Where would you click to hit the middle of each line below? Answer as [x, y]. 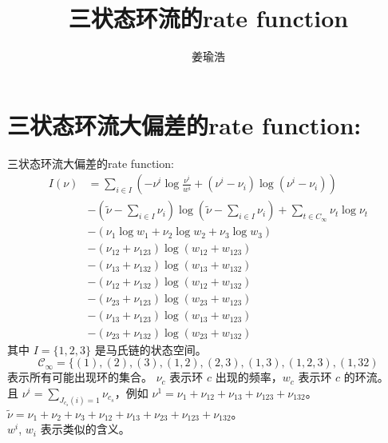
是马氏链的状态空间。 [150, 349]
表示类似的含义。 [85, 429]
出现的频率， [249, 377]
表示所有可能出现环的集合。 [80, 377]
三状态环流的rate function [208, 18]
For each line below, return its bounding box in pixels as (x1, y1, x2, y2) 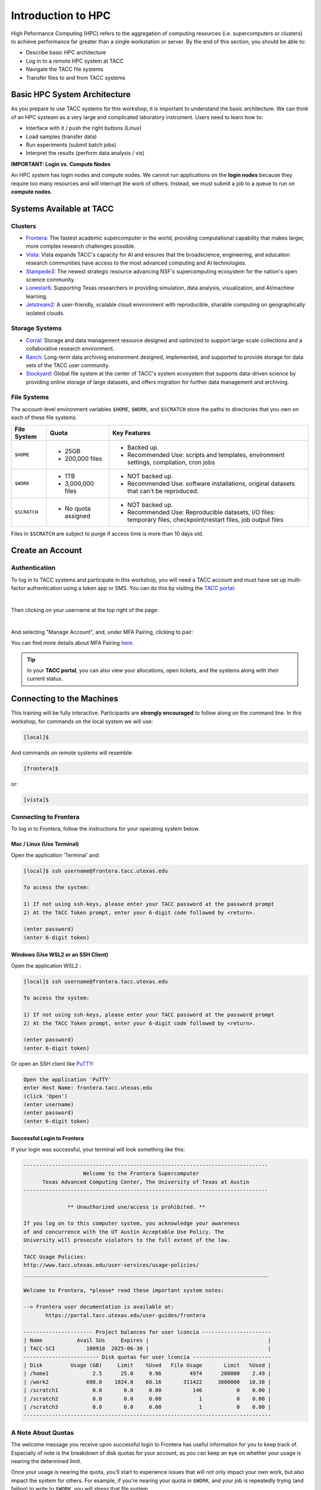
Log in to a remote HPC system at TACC (26, 57, 124, 64)
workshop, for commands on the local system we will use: (11, 718, 153, 725)
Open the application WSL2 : (11, 962, 81, 969)
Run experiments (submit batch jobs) (26, 141, 117, 148)
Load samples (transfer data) (26, 133, 97, 140)
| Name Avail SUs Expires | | (23, 1337, 272, 1343)
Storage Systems (11, 324, 62, 333)
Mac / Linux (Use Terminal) (11, 840, 80, 848)
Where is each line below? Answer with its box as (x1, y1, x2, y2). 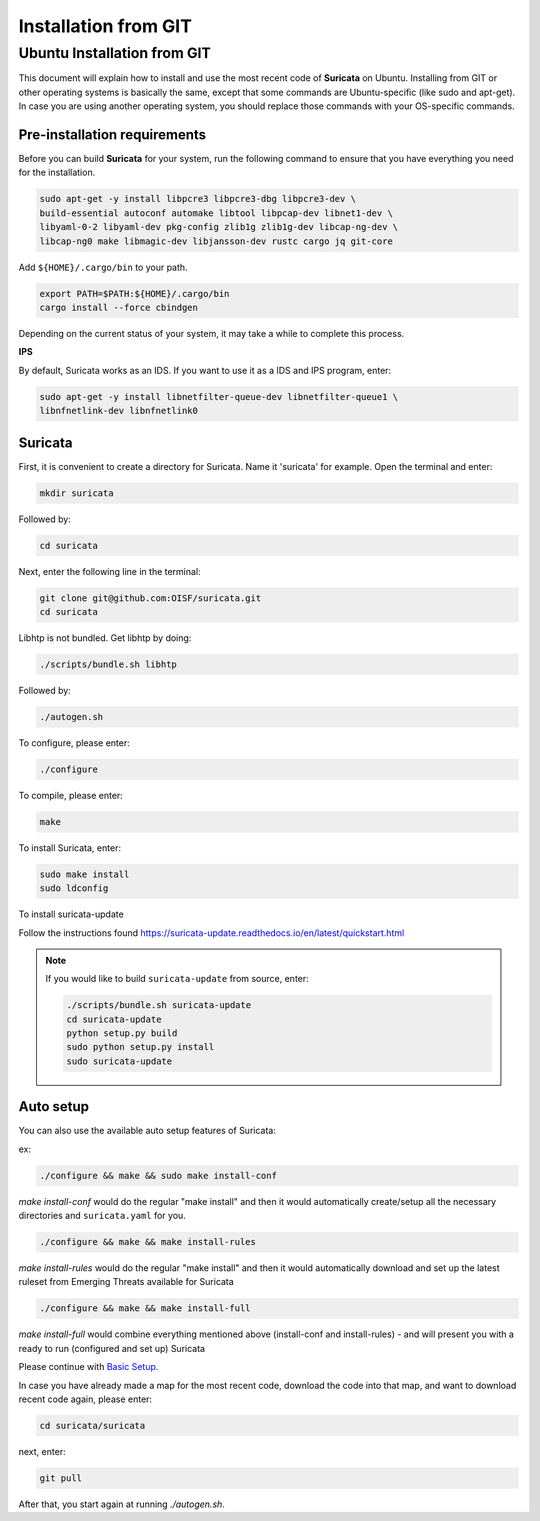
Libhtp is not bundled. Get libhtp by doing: (18, 631, 192, 644)
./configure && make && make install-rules (39, 1236, 257, 1248)
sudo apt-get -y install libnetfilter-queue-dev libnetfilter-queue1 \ (39, 391, 399, 402)
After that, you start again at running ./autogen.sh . (18, 1498, 225, 1510)
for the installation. (18, 166, 96, 179)
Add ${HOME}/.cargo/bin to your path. (18, 261, 189, 273)
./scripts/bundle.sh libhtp (39, 658, 177, 670)
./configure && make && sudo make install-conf (39, 1170, 277, 1181)
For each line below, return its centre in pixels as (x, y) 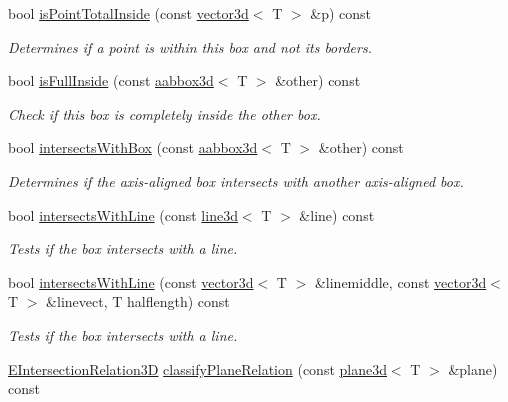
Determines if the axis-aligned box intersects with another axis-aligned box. (236, 180)
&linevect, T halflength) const (138, 301)
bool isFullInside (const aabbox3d (111, 80)
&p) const (340, 13)
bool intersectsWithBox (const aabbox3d (133, 147)
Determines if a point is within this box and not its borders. (190, 46)
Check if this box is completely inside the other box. (164, 113)
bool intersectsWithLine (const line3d (123, 214)
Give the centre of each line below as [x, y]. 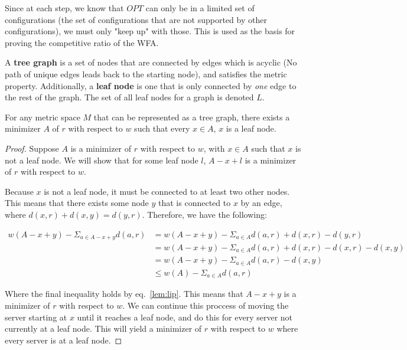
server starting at [36, 317]
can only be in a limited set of [200, 8]
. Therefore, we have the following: [204, 214]
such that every [162, 128]
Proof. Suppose [32, 148]
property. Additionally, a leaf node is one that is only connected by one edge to [151, 85]
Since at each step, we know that [64, 8]
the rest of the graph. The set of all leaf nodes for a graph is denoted [129, 97]
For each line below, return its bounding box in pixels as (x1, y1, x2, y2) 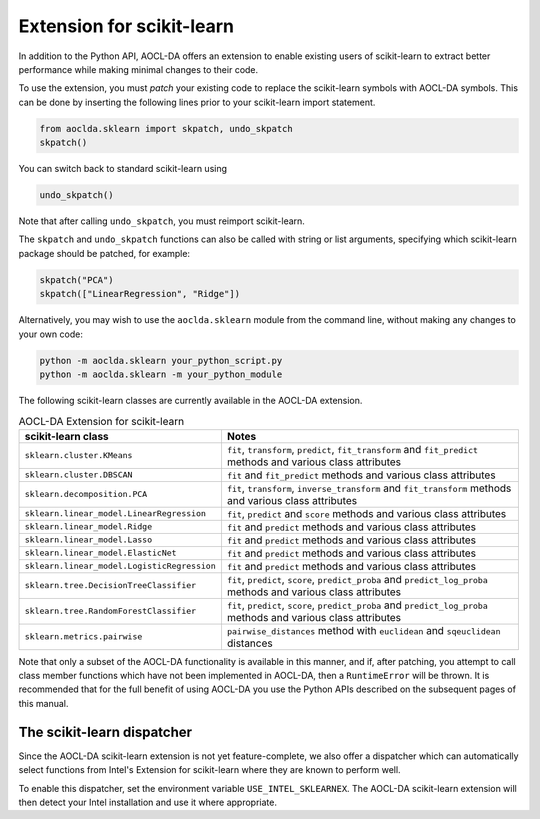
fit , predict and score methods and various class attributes (226, 506, 507, 520)
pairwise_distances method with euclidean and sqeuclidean (226, 623, 501, 637)
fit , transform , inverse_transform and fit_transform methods (226, 481, 512, 495)
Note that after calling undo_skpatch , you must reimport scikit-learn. (18, 215, 305, 227)
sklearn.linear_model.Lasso (24, 535, 153, 545)
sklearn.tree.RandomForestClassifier (24, 606, 197, 617)
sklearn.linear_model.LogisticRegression (24, 561, 216, 572)
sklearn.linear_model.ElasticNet (24, 548, 177, 559)
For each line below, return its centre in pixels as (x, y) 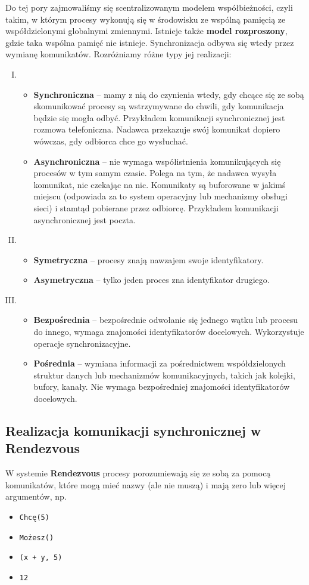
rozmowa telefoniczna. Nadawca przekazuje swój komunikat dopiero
————————
Word for word, repeat all the data, but not its images.

Where would you click to hit the middle of each line below? Answer as [x, y]. 
是马氏链的状态空间。 [150, 349]
表示类似的含义。 [85, 429]
出现的频率， [249, 377]
表示所有可能出现环的集合。 [80, 377]
三状态环流的rate function [208, 18]
For each line below, return its bounding box in pixels as (x1, y1, x2, y2) 
Log in to a remote HPC system at TACC (26, 57, 124, 64)
workshop, for commands on the local system we will use: (11, 718, 153, 725)
Open the application WSL2 : (11, 962, 81, 969)
Run experiments (submit batch jobs) (26, 141, 117, 148)
Load samples (transfer data) (26, 133, 97, 140)
| Name Avail SUs Expires | | (23, 1337, 272, 1343)
Storage Systems (11, 324, 62, 333)
Mac / Linux (Use Terminal) (11, 840, 80, 848)
Where is each line below? Answer with its box as (x1, y1, x2, y2). 
Libhtp is not bundled. Get libhtp by doing: (18, 631, 192, 644)
./configure && make && make install-rules (39, 1236, 257, 1248)
sudo apt-get -y install libnetfilter-queue-dev libnetfilter-queue1 \ (39, 391, 399, 402)
After that, you start again at running ./autogen.sh . (18, 1498, 225, 1510)
for the installation. (18, 166, 96, 179)
Add ${HOME}/.cargo/bin to your path. (18, 261, 189, 273)
./scripts/bundle.sh libhtp (39, 658, 177, 670)
./configure && make && sudo make install-conf (39, 1170, 277, 1181)
For each line below, return its centre in pixels as (x, y) 
Determines if the axis-aligned box intersects with another axis-aligned box. (236, 180)
&linevect, T halflength) const (138, 301)
bool isFullInside (const aabbox3d (111, 80)
&p) const (340, 13)
bool intersectsWithBox (const aabbox3d (133, 147)
Determines if a point is within this box and not its borders. (190, 46)
Check if this box is completely inside the other box. (164, 113)
bool intersectsWithLine (const line3d (123, 214)
Give the centre of each line below as [x, y]. 
server starting at [36, 317]
can only be in a limited set of [200, 8]
. Therefore, we have the following: [204, 214]
such that every [162, 128]
Proof. Suppose [32, 148]
property. Additionally, a leaf node is one that is only connected by one edge to [151, 85]
Since at each step, we know that [64, 8]
the rest of the graph. The set of all leaf nodes for a graph is denoted [129, 97]
For each line below, return its bounding box in pixels as (x1, y1, x2, y2) 
fit , predict and score methods and various class attributes (226, 506, 507, 520)
pairwise_distances method with euclidean and sqeuclidean (226, 623, 501, 637)
fit , transform , inverse_transform and fit_transform methods (226, 481, 512, 495)
Note that after calling undo_skpatch , you must reimport scikit-learn. (18, 215, 305, 227)
sklearn.linear_model.Lasso (24, 535, 153, 545)
sklearn.tree.RandomForestClassifier (24, 606, 197, 617)
sklearn.linear_model.LogisticRegression (24, 561, 216, 572)
sklearn.linear_model.ElasticNet (24, 548, 177, 559)
For each line below, return its centre in pixels as (x, y) 
rozmowa telefoniczna. Nadawca przekazuje swój komunikat dopiero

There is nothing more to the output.